Given entries –
- Opening Delimiter -
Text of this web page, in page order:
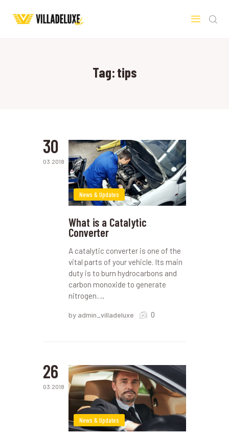
Tag: tips
30
03.2018
News & Updates
What is a Catalytic
Converter
A catalytic converter is one of the
vital parts of your vehicle. Its main
duty is to burn hydrocarbons and
carbon monoxide to generate
nitrogen.…
by admin_villadeluxe 0
26
03.2018
News & Updates
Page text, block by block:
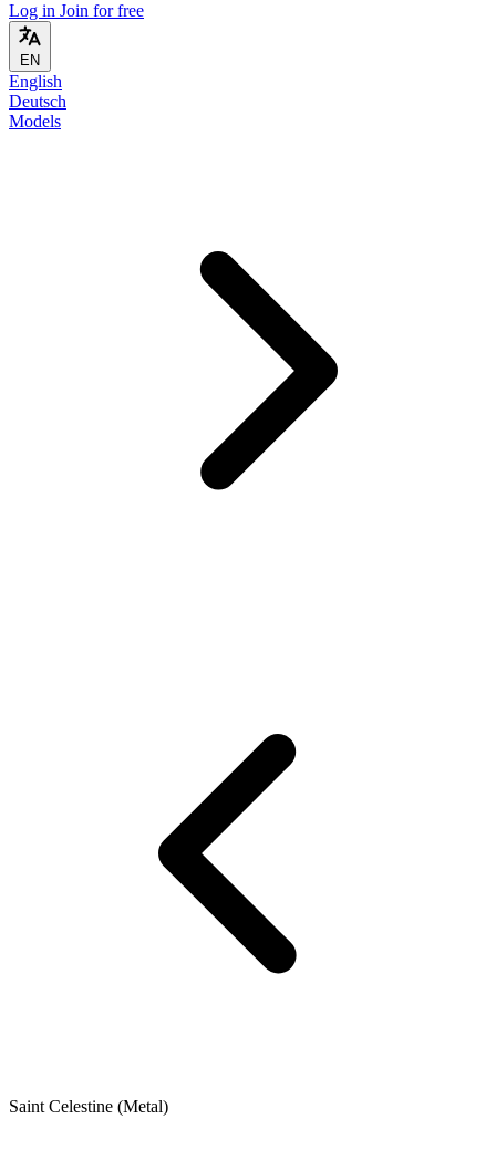
Log in Join for free
EN
English
Deutsch
Models
Saint Celestine (Metal)
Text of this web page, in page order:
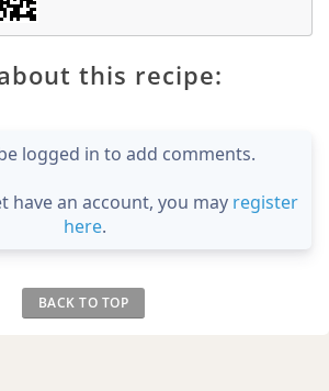
this recipe:
logged in to add comments.
have an account, you may register
here.
BACK TO TOP
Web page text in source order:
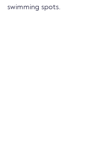
swimming spots.
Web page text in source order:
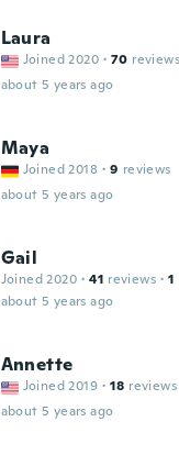
Laura
Joined 2020 · 70 reviews
about 5 years ago
Maya
Joined 2018 · 9 reviews
about 5 years ago
Gail
Joined 2020 · 41 reviews · 1
about 5 years ago
Annette
Joined 2019 · 18 reviews
about 5 years ago
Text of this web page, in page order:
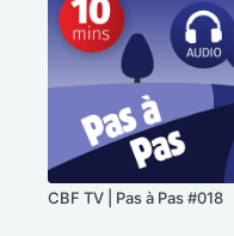
CBF TV | Pas à Pas #018
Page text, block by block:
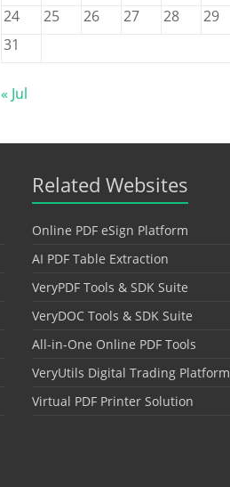
24
25 26 27 28 29
31
« Jul
Related Websites
Online PDF eSign Platform
AI PDF Table Extraction
VeryPDF Tools & SDK Suite
VeryDOC Tools & SDK Suite
All-in-One Online PDF Tools
VeryUtils Digital Trading Platform
Virtual PDF Printer Solution
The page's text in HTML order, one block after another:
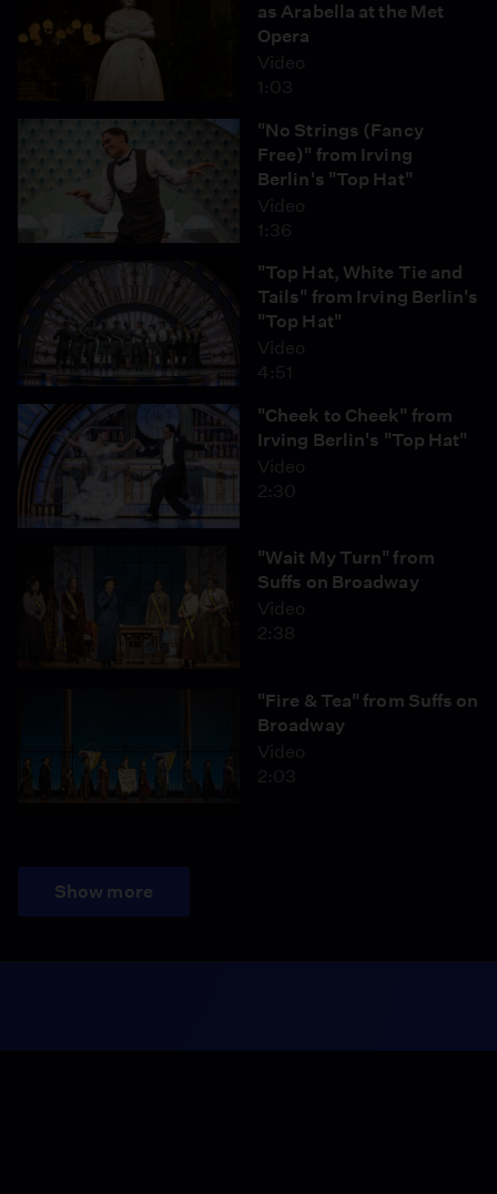
as Arabella at the Met
Opera
Video
1:03
"No Strings (Fancy
Free)" from Irving
Berlin's "Top Hat"
Video
1:36
"Top Hat, White Tie and
Tails" from Irving Berlin's
"Top Hat"
Video
4:51
"Cheek to Cheek" from
Irving Berlin's "Top Hat"
Video
2:30
"Wait My Turn" from
Suffs on Broadway
Video
2:38
"Fire & Tea" from Suffs on
Broadway
Video
2:03
Show more
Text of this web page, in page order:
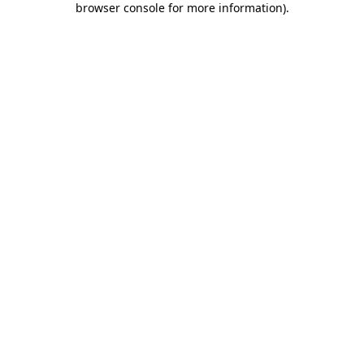
browser console for more information).
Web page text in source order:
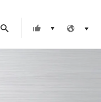
Search
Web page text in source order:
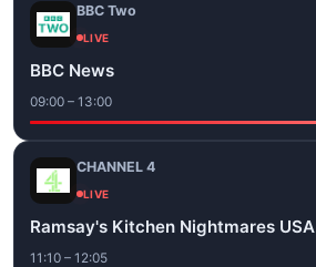
BBC Two
LIVE
BBC News
09:00 – 13:00
CHANNEL 4
LIVE
Ramsay's Kitchen Nightmares USA
11:10 – 12:05
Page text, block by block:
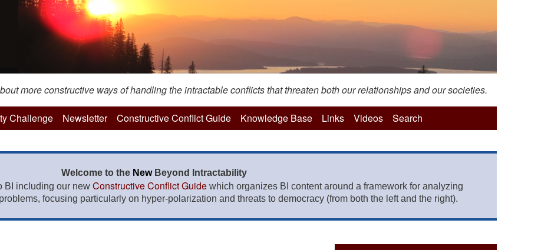
more constructive ways of handling the intractable conflicts that threaten both our relationships and our societies.
Challenge Newsletter Constructive Conflict Guide Knowledge Base Links Videos Search
Welcome to the New Beyond Intractability
BI including our new Constructive Conflict Guide which organizes BI content around a framework for analyzing
focusing particularly on hyper-polarization and threats to democracy (from both the left and the right).
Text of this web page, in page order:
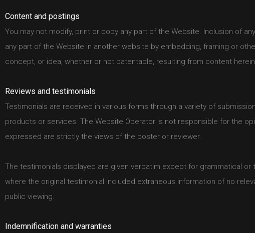
Content and postings
You may not modify, print or copy any part of the Website. Inclusion of
any part of the Website in another website by embedding, framing or
concept, or idea, whether or not patentable, resulting from content
Reviews and testimonials
Testimonials are received in various forms through a variety of
products or services. The Website Operator is not responsible for the
expressed are strictly the views of the poster or reviewer.
The testimonials displayed are given verbatim except for grammatical
where the original testimonial included extraneous information of no
public viewing.
Indemnification and warranties
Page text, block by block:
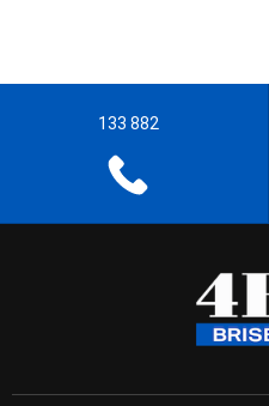
133 882
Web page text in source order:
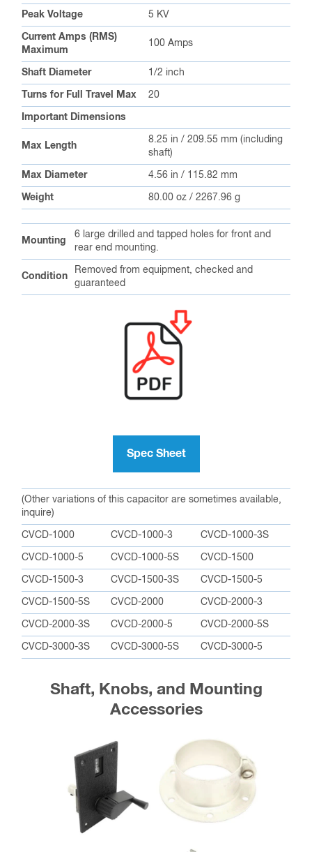
Peak Voltage 5 KV
Current Amps (RMS)
Maximum
100 Amps
Shaft Diameter 1/2 inch
Turns for Full Travel Max 20
Important Dimensions
Max Length
8.25 in / 209.55 mm (including
shaft)
Max Diameter 4.56 in / 115.82 mm
Weight 80.00 oz / 2267.96 g
Mounting
6 large drilled and tapped holes for front and
rear end mounting.
Condition
Removed from equipment, checked and
guaranteed
Spec Sheet
(Other variations of this capacitor are sometimes available,
inquire)
CVCD-1000 CVCD-1000-3 CVCD-1000-3S
CVCD-1000-5 CVCD-1000-5S CVCD-1500
CVCD-1500-3 CVCD-1500-3S CVCD-1500-5
CVCD-1500-5S CVCD-2000 CVCD-2000-3
CVCD-2000-3S CVCD-2000-5 CVCD-2000-5S
CVCD-3000-3S CVCD-3000-5S CVCD-3000-5
Shaft, Knobs, and Mounting
Accessories
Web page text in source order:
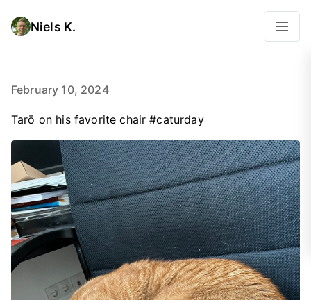
Niels K.
February 10, 2024
Tarō on his favorite chair #caturday
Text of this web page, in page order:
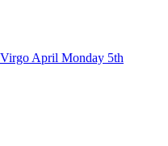
April Monday 5th
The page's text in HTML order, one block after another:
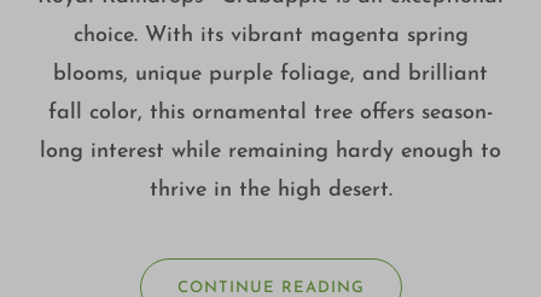
choice. With its vibrant magenta spring
blooms, unique purple foliage, and brilliant
fall color, this ornamental tree offers season-
long interest while remaining hardy enough to
thrive in the high desert.
CONTINUE READING
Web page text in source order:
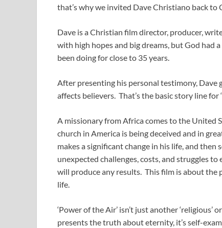
that’s why we invited Dave Christiano back to
Dave is a Christian film director, producer,
with high hopes and big dreams, but God had
been doing for close to 35 years.
After presenting his personal testimony, Dave
affects believers. That’s the basic story line for
A missionary from Africa comes to the United
church in America is being deceived and in
makes a significant change in his life, and
unexpected challenges, costs, and struggles
will produce any results. This film is about
life.
‘Power of the Air’ isn’t just another ‘religious’
presents the truth about eternity, it’s self-
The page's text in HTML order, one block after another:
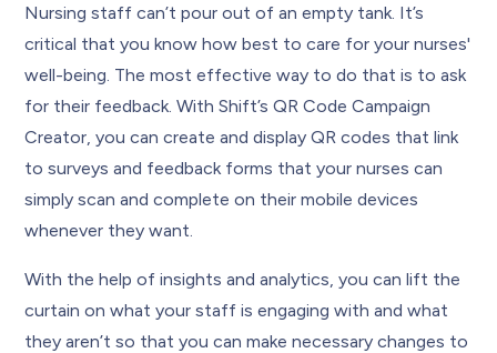
Nursing staff can’t pour out of an empty tank. It’s
critical that you know how best to care for your nurses'
well-being. The most effective way to do that is to ask
for their feedback. With Shift’s QR Code Campaign
Creator, you can create and display QR codes that link
to surveys and feedback forms that your nurses can
simply scan and complete on their mobile devices
whenever they want.
With the help of insights and analytics, you can lift the
curtain on what your staff is engaging with and what
they aren’t so that you can make necessary changes to
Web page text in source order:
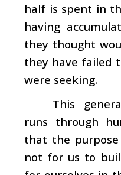
half is spent in
having
they thought
they have failed
were seeking.
This
runs through
that the
not for us to
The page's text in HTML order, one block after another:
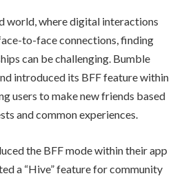
world, where digital interactions
to-face connections, finding
can be challenging. Bumble
introduced its BFF feature within
users to make new friends based
and common experiences.
the BFF mode within their app
a “Hive” feature for community
- Closing Delimiter -
Your goal – Every line above should be returned word for word, with the pictures left behind.

Exercise answer –
Text of this web page, in page order:
Tag: tips
30
03.2018
News & Updates
What is a Catalytic
Converter
A catalytic converter is one of the
vital parts of your vehicle. Its main
duty is to burn hydrocarbons and
carbon monoxide to generate
nitrogen.…
by admin_villadeluxe 0
26
03.2018
News & Updates
Page text, block by block:
Log in Join for free
EN
English
Deutsch
Models
Saint Celestine (Metal)
Text of this web page, in page order:
this recipe:
logged in to add comments.
have an account, you may register
here.
BACK TO TOP
Web page text in source order:
swimming spots.
Web page text in source order:
Laura
Joined 2020 · 70 reviews
about 5 years ago
Maya
Joined 2018 · 9 reviews
about 5 years ago
Gail
Joined 2020 · 41 reviews · 1
about 5 years ago
Annette
Joined 2019 · 18 reviews
about 5 years ago
Text of this web page, in page order:
CBF TV | Pas à Pas #018
Page text, block by block:
24
25 26 27 28 29
31
« Jul
Related Websites
Online PDF eSign Platform
AI PDF Table Extraction
VeryPDF Tools & SDK Suite
VeryDOC Tools & SDK Suite
All-in-One Online PDF Tools
VeryUtils Digital Trading Platform
Virtual PDF Printer Solution
The page's text in HTML order, one block after another:
as Arabella at the Met
Opera
Video
1:03
"No Strings (Fancy
Free)" from Irving
Berlin's "Top Hat"
Video
1:36
"Top Hat, White Tie and
Tails" from Irving Berlin's
"Top Hat"
Video
4:51
"Cheek to Cheek" from
Irving Berlin's "Top Hat"
Video
2:30
"Wait My Turn" from
Suffs on Broadway
Video
2:38
"Fire & Tea" from Suffs on
Broadway
Video
2:03
Show more
Text of this web page, in page order:
browser console for more information).
Web page text in source order:
Search
Web page text in source order:
BBC Two
LIVE
BBC News
09:00 – 13:00
CHANNEL 4
LIVE
Ramsay's Kitchen Nightmares USA
11:10 – 12:05
Page text, block by block:
more constructive ways of handling the intractable conflicts that threaten both our relationships and our societies.
Challenge Newsletter Constructive Conflict Guide Knowledge Base Links Videos Search
Welcome to the New Beyond Intractability
BI including our new Constructive Conflict Guide which organizes BI content around a framework for analyzing
focusing particularly on hyper-polarization and threats to democracy (from both the left and the right).
Text of this web page, in page order:
Content and postings
You may not modify, print or copy any part of the Website. Inclusion of
any part of the Website in another website by embedding, framing or
concept, or idea, whether or not patentable, resulting from content
Reviews and testimonials
Testimonials are received in various forms through a variety of
products or services. The Website Operator is not responsible for the
expressed are strictly the views of the poster or reviewer.
The testimonials displayed are given verbatim except for grammatical
where the original testimonial included extraneous information of no
public viewing.
Indemnification and warranties
Page text, block by block:
133 882
Web page text in source order:
Peak Voltage 5 KV
Current Amps (RMS)
Maximum
100 Amps
Shaft Diameter 1/2 inch
Turns for Full Travel Max 20
Important Dimensions
Max Length
8.25 in / 209.55 mm (including
shaft)
Max Diameter 4.56 in / 115.82 mm
Weight 80.00 oz / 2267.96 g
Mounting
6 large drilled and tapped holes for front and
rear end mounting.
Condition
Removed from equipment, checked and
guaranteed
Spec Sheet
(Other variations of this capacitor are sometimes available,
inquire)
CVCD-1000 CVCD-1000-3 CVCD-1000-3S
CVCD-1000-5 CVCD-1000-5S CVCD-1500
CVCD-1500-3 CVCD-1500-3S CVCD-1500-5
CVCD-1500-5S CVCD-2000 CVCD-2000-3
CVCD-2000-3S CVCD-2000-5 CVCD-2000-5S
CVCD-3000-3S CVCD-3000-5S CVCD-3000-5
Shaft, Knobs, and Mounting
Accessories
Web page text in source order:
Niels K.
February 10, 2024
Tarō on his favorite chair #caturday
Text of this web page, in page order:
April Monday 5th
The page's text in HTML order, one block after another:
choice. With its vibrant magenta spring
blooms, unique purple foliage, and brilliant
fall color, this ornamental tree offers season-
long interest while remaining hardy enough to
thrive in the high desert.
CONTINUE READING
Web page text in source order:
that’s why we invited Dave Christiano back to
Dave is a Christian film director, producer,
with high hopes and big dreams, but God had
been doing for close to 35 years.
After presenting his personal testimony, Dave
affects believers. That’s the basic story line for
A missionary from Africa comes to the United
church in America is being deceived and in
makes a significant change in his life, and
unexpected challenges, costs, and struggles
will produce any results. This film is about
life.
‘Power of the Air’ isn’t just another ‘religious’
presents the truth about eternity, it’s self-
The page's text in HTML order, one block after another:
Nursing staff can’t pour out of an empty tank. It’s
critical that you know how best to care for your nurses'
well-being. The most effective way to do that is to ask
for their feedback. With Shift’s QR Code Campaign
Creator, you can create and display QR codes that link
to surveys and feedback forms that your nurses can
simply scan and complete on their mobile devices
whenever they want.
With the help of insights and analytics, you can lift the
curtain on what your staff is engaging with and what
they aren’t so that you can make necessary changes to
Web page text in source order:
half is spent in
having
they thought
they have failed
were seeking.
This
runs through
that the
not for us to
The page's text in HTML order, one block after another:
world, where digital interactions
to-face connections, finding
can be challenging. Bumble
introduced its BFF feature within
users to make new friends based
and common experiences.
the BFF mode within their app
a “Hive” feature for community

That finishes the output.